The general pattern — authenticate, build, tag with a commit reference, push — is sound. I’ve since implemented variations of it across multiple CI platforms. The maturer versions pull AWS credentials from Parameter Store rather than storing them as CI variables, but the structure is the same.
Running it in production (please don’t)
The infrastructure is an EC2 instance on a public subnet with an elastic IP, a security group restricting world access to ports 80 and 443, an RDS on a private subnet accessible only from the EC2, and Nginx as a reverse proxy:
server {
listen 443 ssl;
server_name monsternames-api.com;
ssl_certificate /path/to/cert.pem;
ssl_certificate_key /path/to/key.pem;
location / {
proxy_pass http://127.0.0.1:8000;
proxy_set_header Host $host;
proxy_set_header X-Forwarded-For $proxy_add_x_forwarded_for;
}
}
server {
listen 80;
server_name monsternames-api.com;
location / {
return 301 https://$host$request_uri;
}
}
SSL certificates are managed by certbot, renewed automatically via a cron job:
0 12 * * * /usr/bin/certbot renew --quiet
This has been running since July 2020. Certbot has renewed the certificates silently, without incident, ever since. It continued just fine until I gutted and rewrote the whole thing in 2026.

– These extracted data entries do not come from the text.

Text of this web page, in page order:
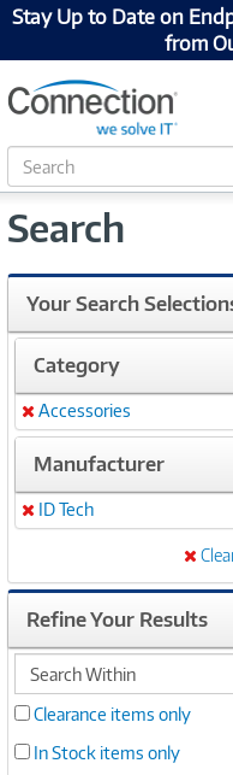
Stay Up to Date on
from
S
e
r
h
Search
Your Search
Category
Remove
Accessories
Manufacturer
Remove
ID Tech
Refine Your Results
search
within
Clearance items only
In Stock items only

EC2 uptime costs money whether or not anyone’s using the API. Managing Docker on a VPS, patching the OS, and keeping an RDS alive added up to more operational overhead than a sporadic side project warranted. Lambda and DynamoDB were the obvious fit — I just didn’t reach for them until a few years later.
Fat Jonny Punching
Despite everything, the API does work. Here’s what you get from a goblin:
GET https://monsternames-api.com/api/v1.0/goblin
{
"firstName": "Fat Jonny",
"lastName": "Punching",
"fullName": "Fat Jonny Punching"
}
If you want to see this in practice, monster.mnuh.org uses the API — alongside an image generation API and the Simpsons quote API — to produce monster cards. I had no involvement in building it; someone found the API, thought it was amusing, and built something with it.
And then I learned Terraform
At some point I sat down, looked at my AWS bill, looked at the architecture, and felt something close to embarrassment.
I was paying for a t3.micro to sit idle for most of its life. I was managing Docker on a VPS. I was maintaining a RDS instance for a database that barely changed. Once I’d built real production infrastructure — Lambda, DynamoDB, API Gateway, Terraform — looking back at this felt like finding an old school essay. Technically functional, obviously written before I knew better.
So I rewrote it. The new version uses Lambda and DynamoDB, provisioned entirely with Terraform, with no servers to manage and a bill that rounds to zero. That’s a separate post.
The Behave test suite aged well. The Flask and PeeWee implementation did its job without complaint. The infrastructure taught me what I’d do differently with a few more years of cloud experience. Side projects don’t need to be architecturally sound — they need to be finished, and they need to teach you something. This one did both.
The source code is archived on GitHub if you want to poke around.